Conciseness: The brevity and succinctness of the generated summary without unnecessary verbosity or over-generalization (Crupi et al., 22 Jul 2025).
Fluency/Understandability: The degree to which the summary is grammatical, well-formed, and comprehensible to a human reader (Shrivastava, 2021).
Coverage of Dependencies and Context: Advanced evaluation frameworks recognize the importance of code context, including method dependencies, class relationships, and hierarchical organization (e.g., intra-class/inter-class context in CoCoSum (Wang et al., 2021) or higher-level units (Sun et al., 13 Mar 2025)).
Semantic Alignment: Whether the summary semantically matches code intent, even if the wording does not exactly match a reference summary (Mastropaolo et al., 2023, Haque et al., 2022).

These dimensions are reflected in both automated metrics and human assessment protocols.
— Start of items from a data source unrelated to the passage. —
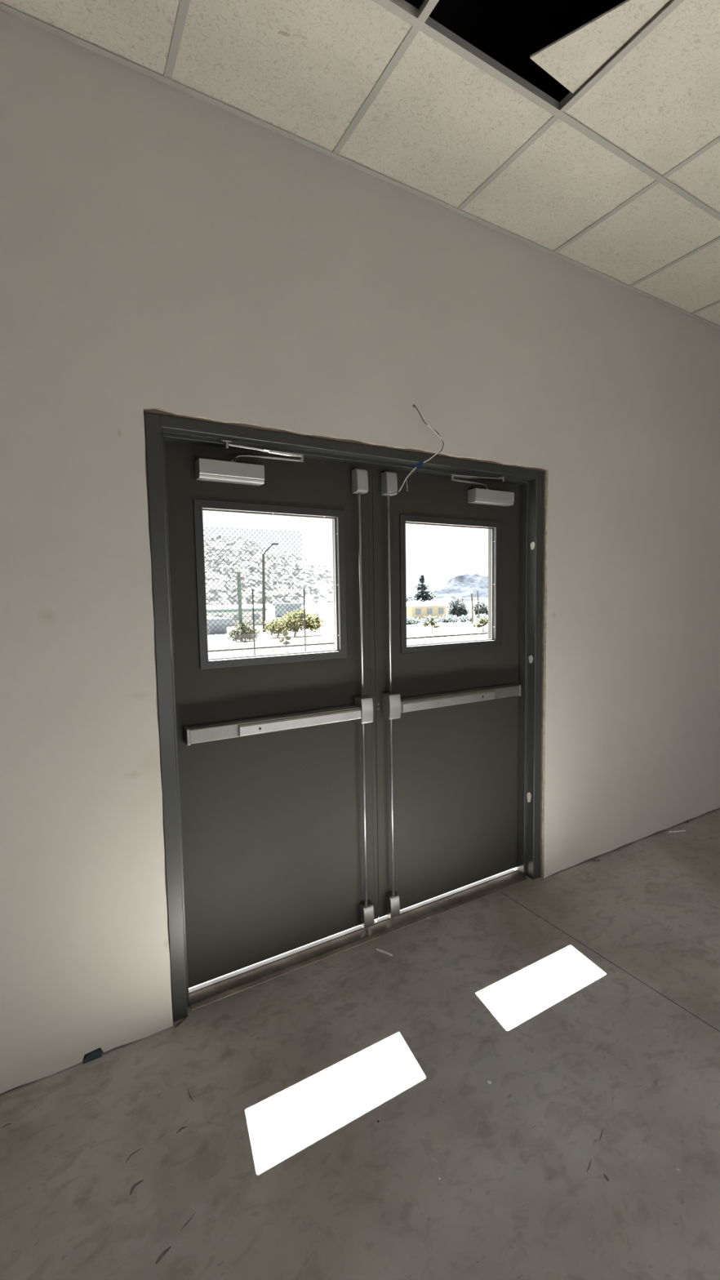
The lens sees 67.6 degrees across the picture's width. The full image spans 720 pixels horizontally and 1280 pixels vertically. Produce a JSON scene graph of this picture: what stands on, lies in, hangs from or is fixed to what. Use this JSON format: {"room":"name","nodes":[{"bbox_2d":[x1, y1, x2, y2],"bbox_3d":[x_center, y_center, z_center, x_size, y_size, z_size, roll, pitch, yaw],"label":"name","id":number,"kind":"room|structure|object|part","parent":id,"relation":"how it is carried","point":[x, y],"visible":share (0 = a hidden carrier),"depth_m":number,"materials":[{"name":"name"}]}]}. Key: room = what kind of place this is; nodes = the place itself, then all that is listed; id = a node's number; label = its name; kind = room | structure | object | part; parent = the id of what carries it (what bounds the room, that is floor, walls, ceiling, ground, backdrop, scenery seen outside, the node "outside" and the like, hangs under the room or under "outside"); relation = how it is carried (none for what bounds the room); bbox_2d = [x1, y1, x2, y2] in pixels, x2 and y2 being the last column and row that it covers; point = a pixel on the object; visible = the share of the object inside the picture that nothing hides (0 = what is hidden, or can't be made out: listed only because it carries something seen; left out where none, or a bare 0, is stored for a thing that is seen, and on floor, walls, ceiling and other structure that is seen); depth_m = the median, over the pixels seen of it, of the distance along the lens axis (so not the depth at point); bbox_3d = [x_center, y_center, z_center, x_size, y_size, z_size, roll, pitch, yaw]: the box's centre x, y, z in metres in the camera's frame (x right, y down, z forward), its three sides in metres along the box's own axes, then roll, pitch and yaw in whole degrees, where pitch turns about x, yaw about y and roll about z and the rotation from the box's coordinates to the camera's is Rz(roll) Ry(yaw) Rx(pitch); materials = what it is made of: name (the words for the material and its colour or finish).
{"room":"empty commercial space","nodes":[
{"label":"empty commercial space","id":0,"kind":"room"},
{"bbox_2d":[0,10,719,1093],"bbox_3d":[1.008,-0.810,2.893,9.100,4.200,0.200,-4,5,-30],"label":"wall","id":1,"kind":"structure","parent":0,"point":[165,250],"depth_m":1.89,"materials":[{"name":"paint"}]},
{"bbox_2d":[164,439,378,988],"bbox_3d":[-0.307,0.300,2.204,0.896,2.110,0.144,-4,5,-30],"label":"door","id":2,"kind":"structure","parent":1,"relation":"in","point":[277,753],"depth_m":2.21,"materials":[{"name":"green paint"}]},
{"bbox_3d":[-0.357,-0.685,2.061,0.278,0.035,0.021,-2,5,-17],"label":"arm","id":3,"kind":"part","parent":2,"relation":"part of","materials":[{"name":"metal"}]},
{"bbox_3d":[-0.349,-0.223,2.192,0.634,0.634,0.058,-4,5,-30],"label":"vision frame","id":4,"kind":"part","parent":2,"relation":"part of","materials":[{"name":"paint"}]},
{"bbox_3d":[0.004,-0.190,2.343,0.011,0.895,0.011,-4,5,-30],"label":"vertical rod","id":5,"kind":"part","parent":2,"relation":"part of","materials":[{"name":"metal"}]},
{"bbox_3d":[0.021,0.794,2.421,0.011,0.872,0.011,-4,5,-30],"label":"vertical rod","id":6,"kind":"part","parent":2,"relation":"part of","materials":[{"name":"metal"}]},
{"bbox_2d":[143,412,543,1022],"bbox_3d":[0.094,0.262,2.429,1.928,2.168,0.146,-4,5,-30],"label":"door frame","id":7,"kind":"structure","parent":1,"relation":"attached to","point":[158,428],"depth_m":2.09,"materials":[{"name":"grey paint"}]},
{"bbox_2d":[383,405,444,493],"bbox_3d":[0.234,-0.825,2.343,0.266,0.372,0.077,-1,5,1],"label":"loose cable","id":8,"kind":"object","parent":1,"relation":"hanging from","point":[420,464],"visible":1,"depth_m":2.33,"materials":[{"name":"metal"}]},
{"bbox_2d":[372,466,521,920],"bbox_3d":[0.479,0.250,2.661,0.920,2.110,0.140,-4,5,-30],"label":"door","id":9,"kind":"structure","parent":1,"relation":"in","point":[446,713],"depth_m":2.65,"materials":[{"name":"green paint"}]},
{"bbox_3d":[0.132,-0.198,2.417,0.011,0.895,0.011,-4,5,-30],"label":"vertical rod","id":10,"kind":"part","parent":9,"relation":"part of","materials":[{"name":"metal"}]},
{"bbox_3d":[0.149,0.786,2.496,0.011,0.872,0.011,-4,5,-30],"label":"vertical rod","id":11,"kind":"part","parent":9,"relation":"part of","materials":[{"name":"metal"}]},
{"bbox_3d":[0.447,-0.274,2.654,0.634,0.634,0.058,-4,5,-30],"label":"vision frame","id":12,"kind":"part","parent":9,"relation":"part of","materials":[{"name":"paint"}]},
{"bbox_3d":[0.533,-0.744,2.579,0.280,0.029,0.021,-5,6,-42],"label":"arm","id":13,"kind":"part","parent":9,"relation":"part of","materials":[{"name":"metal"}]},
{"bbox_2d":[0,808,719,1279],"bbox_3d":[2.322,1.496,0.875,9.300,0.121,5.320,-4,5,-30],"label":"floor","id":14,"kind":"structure","parent":0,"point":[220,1144],"depth_m":1.61,"materials":[{"name":"concrete"}]},
{"bbox_2d":[83,1047,101,1063],"bbox_3d":[-0.906,1.402,1.818,0.056,0.027,0.021,-4,5,-30],"label":"plastic shim","id":15,"kind":"object","parent":14,"relation":"on","point":[95,1054],"visible":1,"depth_m":1.81,"materials":[{"name":"blue plastic"}]},
{"bbox_2d":[174,1015,188,1027],"bbox_3d":[-0.654,1.397,1.969,0.009,0.004,0.063,1,5,28],"label":"wood splinter","id":16,"kind":"object","parent":14,"relation":"on","point":[187,1016],"visible":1,"depth_m":1.96,"materials":[{"name":"wood"}]},
{"bbox_2d":[188,868,528,1010],"bbox_3d":[0.099,1.333,2.536,1.788,0.016,0.157,-4,5,-30],"label":"threshold","id":17,"kind":"object","parent":14,"relation":"on","point":[202,994],"visible":0.65,"depth_m":2.39,"materials":[{"name":"metal"}]},
{"bbox_2d":[375,948,392,956],"bbox_3d":[0.104,1.352,2.331,0.078,0.010,0.015,2,5,32],"label":"strip","id":18,"kind":"object","parent":14,"relation":"on","point":[376,949],"visible":1,"depth_m":2.33,"materials":[{"name":"grey metal"}]},
{"bbox_2d":[668,830,685,832],"bbox_3d":[2.040,1.230,3.457,0.120,0.011,0.015,-2,5,-8],"label":"paper scrap","id":19,"kind":"object","parent":14,"relation":"on","point":[680,830],"visible":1,"depth_m":3.45,"materials":[{"name":"paper"}]},
{"bbox_2d":[0,0,719,329],"bbox_3d":[2.297,-1.783,0.561,9.100,0.039,5.000,-4,5,-30],"label":"ceiling","id":20,"kind":"structure","parent":0,"point":[616,180],"depth_m":1.86,"materials":[{"name":"tile"}]},
{"bbox_2d":[529,0,669,93],"bbox_3d":[0.721,-1.842,1.611,0.224,0.010,0.372,-4,5,-30],"label":"tile","id":21,"kind":"structure","parent":20,"relation":"attached to","point":[572,59],"depth_m":1.66,"materials":[{"name":"beige tile"}]},
{"label":"outside","id":22,"kind":"structure","parent":0,"visible":0},
{"bbox_2d":[206,598,488,658],"bbox_3d":[52.728,-21.046,286.904,620.000,2.050,439.750,-4,5,-30],"label":"ground","id":23,"kind":"structure","parent":22,"point":[326,634],"depth_m":23.68,"materials":[{"name":"white snow"}]},
{"bbox_2d":[206,616,233,635],"bbox_3d":[-9.661,-0.887,34.186,1.600,1.064,5.500,-4,5,-30],"label":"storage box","id":24,"kind":"object","parent":23,"relation":"on","point":[210,620],"visible":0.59,"depth_m":32.02,"materials":[{"name":"grey metal"}]},
{"bbox_2d":[206,608,266,626],"bbox_3d":[-15.677,-2.751,65.344,7.200,2.100,5.500,-4,5,-30],"label":"building","id":25,"kind":"structure","parent":23,"relation":"on","point":[233,610],"depth_m":63.26,"materials":[{"name":"blue stone"}]},
{"bbox_2d":[236,570,243,640],"bbox_3d":[-4.896,-1.389,21.910,0.184,2.871,0.164,-4,5,-30],"label":"pole","id":26,"kind":"object","parent":23,"relation":"on","point":[239,593],"visible":0.55,"depth_m":21.83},
{"bbox_2d":[226,621,262,641],"bbox_3d":[-4.629,-0.338,21.546,1.487,0.855,0.839,-4,5,-30],"label":"shrub","id":27,"kind":"object","parent":23,"relation":"on","point":[234,630],"visible":0.65,"depth_m":21.39,"materials":[{"name":"green plant"}]},
{"bbox_2d":[203,525,306,658],"bbox_3d":[-2.713,-0.714,11.077,3.460,3.174,0.050,-4,5,-30],"label":"fence","id":28,"kind":"object","parent":23,"relation":"on","point":[215,567],"visible":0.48,"depth_m":11.38,"materials":[{"name":"metal"}]},
{"bbox_3d":[-2.744,-1.475,11.015,3.420,0.010,0.010,-4,5,-30],"label":"fence rail","id":29,"kind":"part","parent":28,"relation":"part of","materials":[{"name":"metal"}]},
{"bbox_3d":[-2.246,-0.119,11.401,0.031,1.920,0.031,3,6,37],"label":"fence post","id":30,"kind":"part","parent":28,"relation":"part of","materials":[{"name":"metal"}]},
{"bbox_3d":[-2.727,-0.468,11.095,3.420,0.010,0.010,-4,5,-30],"label":"fence rail","id":31,"kind":"part","parent":28,"relation":"part of","materials":[{"name":"metal"}]},
{"bbox_3d":[-2.734,-0.877,11.062,3.420,0.010,0.010,-4,5,-30],"label":"fence rail","id":32,"kind":"part","parent":28,"relation":"part of","materials":[{"name":"metal"}]},
{"bbox_3d":[-1.226,-0.183,11.991,0.031,1.920,0.031,3,6,37],"label":"fence post","id":33,"kind":"part","parent":28,"relation":"part of","materials":[{"name":"metal"}]},
{"bbox_2d":[204,534,333,605],"bbox_3d":[-81.145,-50.063,368.984,194.000,51.330,120.000,-4,5,-30],"label":"hill","id":34,"kind":"structure","parent":23,"relation":"on","point":[317,579],"depth_m":344.05,"materials":[{"name":"white snow"}]},
{"bbox_2d":[262,542,277,631],"bbox_3d":[-5.081,-2.940,30.394,1.059,5.042,0.300,-4,5,-30],"label":"street lamp","id":35,"kind":"object","parent":23,"relation":"on","point":[272,544],"visible":0.62,"depth_m":30.18,"materials":[{"name":"metal"}]},
{"bbox_2d":[279,628,291,651],"bbox_3d":[-2.390,0.004,17.101,0.440,0.774,0.224,-4,5,-30],"label":"sapling","id":36,"kind":"object","parent":23,"relation":"on","point":[285,629],"visible":0.73,"depth_m":17.06,"materials":[{"name":"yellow plant"}]},
{"bbox_2d":[272,603,303,617],"bbox_3d":[-12.093,-4.967,90.482,3.400,2.400,5.500,-4,5,-30],"label":"building","id":37,"kind":"structure","parent":23,"relation":"on","point":[275,605],"depth_m":88.66,"materials":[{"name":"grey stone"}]},
{"bbox_2d":[262,607,326,637],"bbox_3d":[-2.890,-0.769,23.683,2.900,1.314,1.248,-4,6,-36],"label":"shrub","id":38,"kind":"object","parent":23,"relation":"on","point":[309,617],"visible":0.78,"depth_m":23.54,"materials":[{"name":"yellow plant"}]},
{"bbox_2d":[208,632,488,652],"bbox_3d":[1.443,-0.037,21.105,29.000,0.050,0.170,-4,5,-30],"label":"kerb","id":39,"kind":"object","parent":23,"relation":"on","point":[324,643],"depth_m":19.32,"materials":[{"name":"concrete"}]},
{"bbox_2d":[406,595,414,602],"bbox_3d":[6.096,-4.138,70.055,3.646,3.264,2.457,-3,5,-21],"label":"tree","id":40,"kind":"object","parent":23,"relation":"on","point":[409,599],"visible":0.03,"depth_m":69.49,"materials":[{"name":"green plant"}]},
{"bbox_2d":[411,574,436,602],"bbox_3d":[8.643,-6.209,76.379,5.215,6.274,3.990,-4,5,-30],"label":"pine tree","id":41,"kind":"object","parent":23,"relation":"on","point":[423,596],"visible":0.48,"depth_m":76.06,"materials":[{"name":"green plant"}]},
{"bbox_2d":[406,600,448,621],"bbox_3d":[7.727,-3.499,66.020,5.200,2.700,3.400,-4,5,-30],"label":"building","id":42,"kind":"structure","parent":23,"relation":"on","point":[420,609],"depth_m":64.75,"materials":[{"name":"beige stone"}]},
{"bbox_2d":[422,616,439,635],"bbox_3d":[3.047,-0.601,23.010,0.926,0.860,0.340,-4,5,-30],"label":"sapling","id":43,"kind":"object","parent":23,"relation":"on","point":[425,624],"visible":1,"depth_m":22.98,"materials":[{"name":"green plant"}]},
{"bbox_2d":[406,613,488,625],"bbox_3d":[10.949,-2.341,61.252,15.970,1.494,2.505,-4,5,-30],"label":"hedge","id":44,"kind":"object","parent":23,"relation":"on","point":[450,618],"visible":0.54,"depth_m":60.09,"materials":[{"name":"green plant"}]},
{"bbox_2d":[407,573,488,600],"bbox_3d":[109.671,-41.448,388.174,138.000,24.692,80.000,-4,5,-30],"label":"rocky hill","id":45,"kind":"structure","parent":23,"relation":"on","point":[463,585],"depth_m":367.67,"materials":[{"name":"white snow"}]},
{"bbox_2d":[446,596,471,617],"bbox_3d":[13.562,-4.481,74.382,3.925,3.012,2.855,-4,5,-30],"label":"tree","id":46,"kind":"object","parent":23,"relation":"on","point":[457,606],"visible":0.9,"depth_m":73.65,"materials":[{"name":"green plant"}]},
{"bbox_2d":[471,593,473,624],"bbox_3d":[6.564,-1.828,31.471,0.177,1.809,0.097,-4,5,-30],"label":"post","id":47,"kind":"object","parent":23,"relation":"on","point":[472,602],"visible":0.97,"depth_m":31.44,"materials":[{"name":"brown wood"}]},
{"bbox_2d":[476,591,479,618],"bbox_3d":[6.952,-1.927,31.690,0.148,1.956,0.068,-4,5,-30],"label":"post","id":48,"kind":"object","parent":23,"relation":"on","point":[477,591],"visible":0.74,"depth_m":31.68,"materials":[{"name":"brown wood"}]},
{"bbox_2d":[472,616,488,631],"bbox_3d":[5.706,-0.751,25.242,1.054,0.719,0.641,-4,5,-30],"label":"shrub","id":49,"kind":"object","parent":23,"relation":"on","point":[482,622],"visible":0.94,"depth_m":25.11,"materials":[{"name":"green plant"}]},
{"bbox_2d":[473,600,488,617],"bbox_3d":[17.334,-4.175,76.633,3.302,2.995,2.180,-4,5,-30],"label":"tree","id":50,"kind":"object","parent":23,"relation":"on","point":[483,609],"visible":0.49,"depth_m":75.93,"materials":[{"name":"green plant"}]}
]}
2. Metrics, Human Judgment, and Their Limitations

A variety of metrics have been proposed and adopted for code summarization judging:

Reference-based Metrics: BLEU, ROUGE, METEOR, BLEU-DC (sentence-level BLEU with smoothing 4), and variants, which measure n-gram overlap between generated and reference summaries. However, these are known to be only weak proxies for human assessment, since they focus on superficial overlap rather than semantic adequacy (Shi et al., 2021, Crupi et al., 22 Jul 2025).
Semantic Similarity Metrics: Embedding-based measures such as BERTScore, SentenceBERT, and the SIDE metric (“Summary alIgnment to coDe sEmantics”). SIDE, for example, aligns the generated summary and the code directly in an embedding space via contrastive learning, avoiding dependence on sometimes low-quality reference summaries (Mastropaolo et al., 2023). Studies indicate that such metrics correlate more strongly with human judges than traditional word-overlap metrics (Virk et al., 30 Apr 2024, Haque et al., 2022).
Human Ratings: Direct assessment by expert or crowd annotators remains the gold standard, especially for dimensions such as content adequacy and naturalness. Inter-rater agreement is measured with statistics such as Krippendorff’s α; high values (e.g., α ≈ 0.8) indicate reliable consensus (Crupi et al., 22 Jul 2025).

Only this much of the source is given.